[Records drawn from a dataset]

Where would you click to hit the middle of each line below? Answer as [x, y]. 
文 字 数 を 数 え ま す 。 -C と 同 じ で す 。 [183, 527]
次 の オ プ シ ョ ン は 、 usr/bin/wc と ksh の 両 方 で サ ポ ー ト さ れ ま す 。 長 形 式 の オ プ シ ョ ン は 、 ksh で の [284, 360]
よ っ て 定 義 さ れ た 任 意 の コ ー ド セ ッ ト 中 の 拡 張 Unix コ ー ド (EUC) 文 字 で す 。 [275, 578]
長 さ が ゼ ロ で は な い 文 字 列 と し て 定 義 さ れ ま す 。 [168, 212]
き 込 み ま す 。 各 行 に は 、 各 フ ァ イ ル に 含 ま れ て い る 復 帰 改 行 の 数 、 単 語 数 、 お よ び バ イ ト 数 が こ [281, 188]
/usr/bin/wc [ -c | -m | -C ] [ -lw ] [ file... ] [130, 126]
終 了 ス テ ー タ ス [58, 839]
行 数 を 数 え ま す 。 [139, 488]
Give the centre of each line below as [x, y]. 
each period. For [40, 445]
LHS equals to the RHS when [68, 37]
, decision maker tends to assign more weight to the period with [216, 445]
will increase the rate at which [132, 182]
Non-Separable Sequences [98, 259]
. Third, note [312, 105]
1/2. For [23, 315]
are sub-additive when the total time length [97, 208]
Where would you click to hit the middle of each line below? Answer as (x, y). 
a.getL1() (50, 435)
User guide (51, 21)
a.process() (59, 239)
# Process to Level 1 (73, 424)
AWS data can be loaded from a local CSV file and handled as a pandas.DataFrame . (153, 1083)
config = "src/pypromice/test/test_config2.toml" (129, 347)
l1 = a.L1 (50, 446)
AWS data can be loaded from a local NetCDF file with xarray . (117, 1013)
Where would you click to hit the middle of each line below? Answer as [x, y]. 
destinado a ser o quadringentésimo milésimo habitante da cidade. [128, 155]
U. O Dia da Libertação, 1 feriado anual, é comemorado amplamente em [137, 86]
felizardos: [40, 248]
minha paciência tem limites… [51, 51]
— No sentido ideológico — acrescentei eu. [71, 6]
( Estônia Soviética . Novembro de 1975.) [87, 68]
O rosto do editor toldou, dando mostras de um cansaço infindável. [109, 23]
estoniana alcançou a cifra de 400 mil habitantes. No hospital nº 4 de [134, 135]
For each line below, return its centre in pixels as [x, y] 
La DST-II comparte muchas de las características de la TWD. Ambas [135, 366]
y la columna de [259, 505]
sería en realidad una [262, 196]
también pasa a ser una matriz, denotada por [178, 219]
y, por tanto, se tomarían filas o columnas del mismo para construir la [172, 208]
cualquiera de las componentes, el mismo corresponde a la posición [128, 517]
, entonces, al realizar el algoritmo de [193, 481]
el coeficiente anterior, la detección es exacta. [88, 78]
---
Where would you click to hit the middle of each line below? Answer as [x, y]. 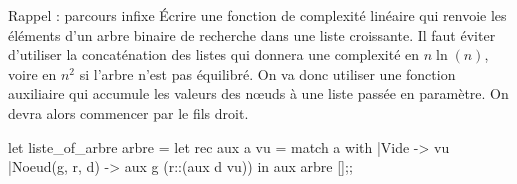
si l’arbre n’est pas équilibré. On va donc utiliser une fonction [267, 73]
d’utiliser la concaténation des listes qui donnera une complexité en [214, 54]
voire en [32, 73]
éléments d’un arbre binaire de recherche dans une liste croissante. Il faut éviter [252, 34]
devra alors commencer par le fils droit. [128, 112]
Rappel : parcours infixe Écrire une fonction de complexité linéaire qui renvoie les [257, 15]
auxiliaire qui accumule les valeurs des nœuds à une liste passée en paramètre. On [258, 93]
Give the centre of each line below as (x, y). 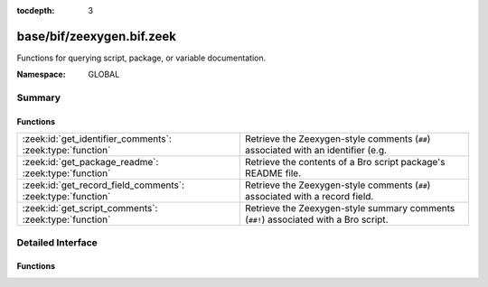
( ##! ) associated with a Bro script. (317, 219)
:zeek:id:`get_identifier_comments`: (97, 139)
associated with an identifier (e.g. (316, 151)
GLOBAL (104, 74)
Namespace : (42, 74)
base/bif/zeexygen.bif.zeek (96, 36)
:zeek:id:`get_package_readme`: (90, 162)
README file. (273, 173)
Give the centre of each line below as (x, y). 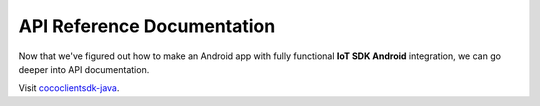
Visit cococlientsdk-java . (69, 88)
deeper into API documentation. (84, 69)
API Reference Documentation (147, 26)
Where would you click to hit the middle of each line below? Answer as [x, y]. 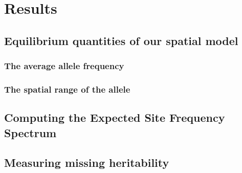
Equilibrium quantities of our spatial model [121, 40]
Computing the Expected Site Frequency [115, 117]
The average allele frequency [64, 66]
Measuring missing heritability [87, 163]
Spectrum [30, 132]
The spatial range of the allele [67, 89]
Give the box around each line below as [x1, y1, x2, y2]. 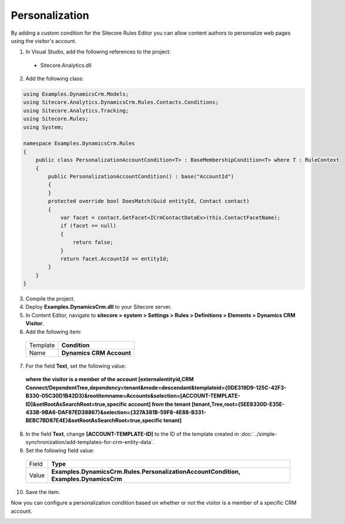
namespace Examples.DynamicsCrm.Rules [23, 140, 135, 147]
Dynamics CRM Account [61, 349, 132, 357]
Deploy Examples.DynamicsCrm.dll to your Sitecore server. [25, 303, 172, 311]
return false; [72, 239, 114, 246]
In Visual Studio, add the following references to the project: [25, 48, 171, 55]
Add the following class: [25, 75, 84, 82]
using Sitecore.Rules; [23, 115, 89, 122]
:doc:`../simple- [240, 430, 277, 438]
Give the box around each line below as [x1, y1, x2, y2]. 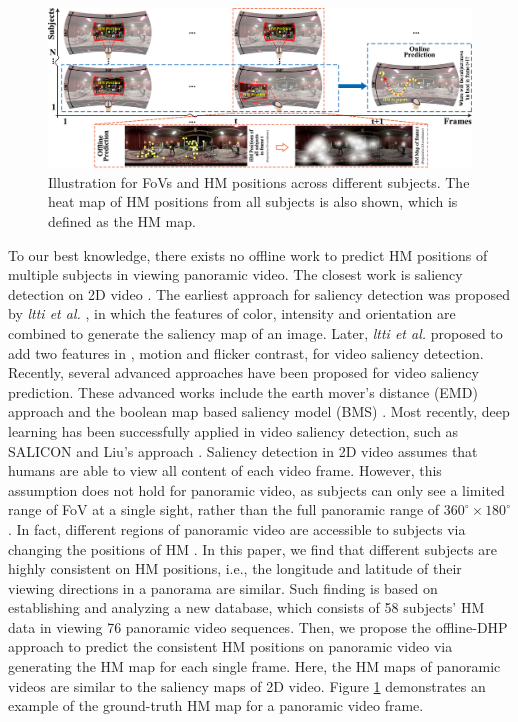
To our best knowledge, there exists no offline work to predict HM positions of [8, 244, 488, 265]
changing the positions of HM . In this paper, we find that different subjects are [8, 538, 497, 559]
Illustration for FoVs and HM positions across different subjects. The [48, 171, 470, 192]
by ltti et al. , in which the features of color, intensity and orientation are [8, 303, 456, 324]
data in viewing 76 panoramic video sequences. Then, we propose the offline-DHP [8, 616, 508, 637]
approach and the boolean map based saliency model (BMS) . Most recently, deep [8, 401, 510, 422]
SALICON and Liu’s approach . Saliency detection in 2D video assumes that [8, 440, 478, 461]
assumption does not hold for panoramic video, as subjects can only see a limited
--
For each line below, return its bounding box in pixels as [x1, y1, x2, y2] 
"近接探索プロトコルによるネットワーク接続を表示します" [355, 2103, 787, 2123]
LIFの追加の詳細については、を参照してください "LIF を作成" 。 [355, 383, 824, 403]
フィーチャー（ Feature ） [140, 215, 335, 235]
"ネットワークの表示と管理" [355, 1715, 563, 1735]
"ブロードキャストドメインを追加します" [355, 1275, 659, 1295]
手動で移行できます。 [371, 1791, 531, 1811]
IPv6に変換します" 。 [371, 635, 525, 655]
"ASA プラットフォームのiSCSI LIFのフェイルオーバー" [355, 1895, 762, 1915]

**Exercise brief**
Please give an exact copy of the lines above, beginning with the line containing "よ っ て 定 義 さ" and running through the line containing "終 了 ス テ ー タ ス [58, 839]", and of no other lines.

**Solution to this problem**
よ っ て 定 義 さ れ た 任 意 の コ ー ド セ ッ ト 中 の 拡 張 Unix コ ー ド (EUC) 文 字 で す 。 [275, 578]
長 さ が ゼ ロ で は な い 文 字 列 と し て 定 義 さ れ ま す 。 [168, 212]
き 込 み ま す 。 各 行 に は 、 各 フ ァ イ ル に 含 ま れ て い る 復 帰 改 行 の 数 、 単 語 数 、 お よ び バ イ ト 数 が こ [281, 188]
/usr/bin/wc [ -c | -m | -C ] [ -lw ] [ file... ] [130, 126]
終 了 ス テ ー タ ス [58, 839]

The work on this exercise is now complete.